How to complete this task:
Exactly those lines from the one with "似た様なエラーが多いので [47, 213]" through the end of the listing below must be returned, and nothing else.
*** Records for the task
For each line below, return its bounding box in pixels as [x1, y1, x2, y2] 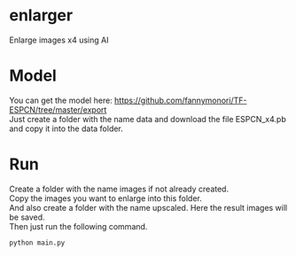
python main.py [9, 238, 66, 247]
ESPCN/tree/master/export [9, 104, 107, 115]
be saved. [9, 212, 46, 222]
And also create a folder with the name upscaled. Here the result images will [9, 202, 288, 213]
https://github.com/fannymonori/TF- [113, 95, 247, 105]
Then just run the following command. [9, 221, 148, 231]
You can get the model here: [9, 95, 113, 105]
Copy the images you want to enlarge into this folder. [9, 192, 202, 204]
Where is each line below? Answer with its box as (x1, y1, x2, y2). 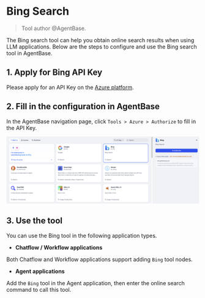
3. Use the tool (6, 216, 63, 226)
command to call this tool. (6, 286, 72, 293)
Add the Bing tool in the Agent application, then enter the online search (6, 279, 185, 286)
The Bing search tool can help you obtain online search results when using (6, 36, 195, 44)
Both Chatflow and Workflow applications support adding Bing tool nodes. (6, 256, 193, 263)
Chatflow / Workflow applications (15, 243, 103, 251)
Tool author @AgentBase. (21, 25, 86, 32)
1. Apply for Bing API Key (6, 67, 103, 78)
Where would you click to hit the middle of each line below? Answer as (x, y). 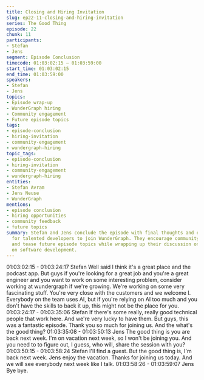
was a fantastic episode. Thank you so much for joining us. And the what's (100, 325)
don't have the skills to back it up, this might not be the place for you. (93, 306)
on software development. (45, 250)
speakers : (19, 80)
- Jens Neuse (23, 193)
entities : (19, 182)
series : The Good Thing (36, 23)
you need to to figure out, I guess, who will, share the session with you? (96, 345)
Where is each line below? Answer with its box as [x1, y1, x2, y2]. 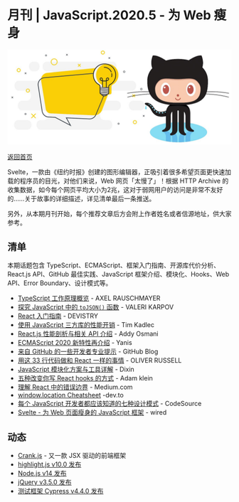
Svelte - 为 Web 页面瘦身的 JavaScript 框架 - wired [17, 408, 167, 417]
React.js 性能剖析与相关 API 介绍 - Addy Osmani [17, 329, 159, 338]
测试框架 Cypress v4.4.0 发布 [17, 487, 104, 496]
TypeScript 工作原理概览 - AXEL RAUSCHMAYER [17, 294, 161, 303]
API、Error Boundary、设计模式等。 [7, 279, 112, 287]
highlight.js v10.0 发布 [17, 460, 82, 469]
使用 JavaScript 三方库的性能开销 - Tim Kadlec [17, 321, 155, 329]
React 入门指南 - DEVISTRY [17, 311, 98, 321]
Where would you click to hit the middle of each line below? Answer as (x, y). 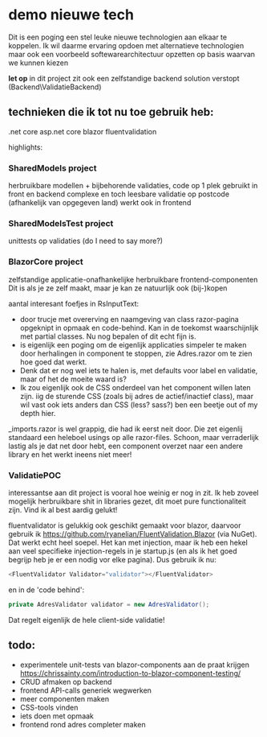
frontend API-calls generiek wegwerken (86, 690)
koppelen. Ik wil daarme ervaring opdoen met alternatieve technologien (126, 45)
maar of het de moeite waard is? (73, 379)
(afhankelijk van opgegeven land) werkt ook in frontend (100, 203)
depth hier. (38, 413)
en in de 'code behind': (47, 590)
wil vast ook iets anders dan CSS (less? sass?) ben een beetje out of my (139, 405)
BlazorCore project (46, 261)
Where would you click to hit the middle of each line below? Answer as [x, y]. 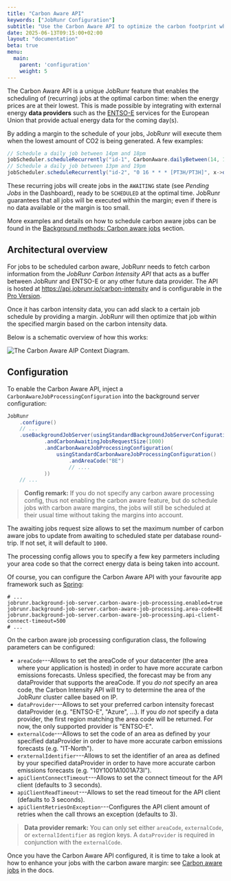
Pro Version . [25, 296]
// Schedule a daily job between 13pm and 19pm [77, 166]
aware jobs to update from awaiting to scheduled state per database [104, 536]
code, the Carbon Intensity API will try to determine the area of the [111, 690]
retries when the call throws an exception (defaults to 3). [97, 814]
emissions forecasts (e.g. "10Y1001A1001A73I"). [84, 770]
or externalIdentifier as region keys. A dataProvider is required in [119, 835]
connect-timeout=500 [37, 621]
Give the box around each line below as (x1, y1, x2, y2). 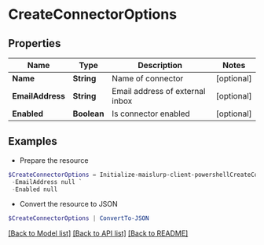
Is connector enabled (112, 108, 190, 119)
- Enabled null (11, 186, 58, 193)
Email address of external (112, 86, 206, 96)
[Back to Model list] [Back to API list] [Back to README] (8, 229, 189, 238)
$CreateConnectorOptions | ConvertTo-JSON (8, 214, 149, 222)
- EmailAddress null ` (11, 178, 82, 186)
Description (137, 60, 183, 70)
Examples (8, 135, 57, 148)
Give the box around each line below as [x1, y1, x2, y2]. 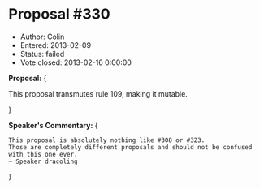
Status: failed [19, 49, 65, 58]
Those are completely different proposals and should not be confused [8, 143, 253, 151]
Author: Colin [19, 32, 65, 41]
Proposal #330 [8, 5, 111, 24]
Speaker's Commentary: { [8, 120, 99, 130]
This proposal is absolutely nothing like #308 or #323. [8, 135, 206, 144]
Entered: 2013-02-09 [19, 40, 92, 49]
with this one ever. [8, 150, 79, 158]
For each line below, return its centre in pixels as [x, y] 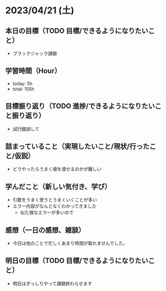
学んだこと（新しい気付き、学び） [58, 187]
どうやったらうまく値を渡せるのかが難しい [57, 169]
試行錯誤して [26, 129]
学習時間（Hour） [33, 71]
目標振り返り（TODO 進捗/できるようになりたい [80, 106]
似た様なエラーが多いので [47, 213]
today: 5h [23, 83]
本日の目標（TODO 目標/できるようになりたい [77, 31]
******
Response to this exercise:
似た様なエラーが多いので [47, 213]
today: 5h [23, 83]
本日の目標（TODO 目標/できるようになりたい [77, 31]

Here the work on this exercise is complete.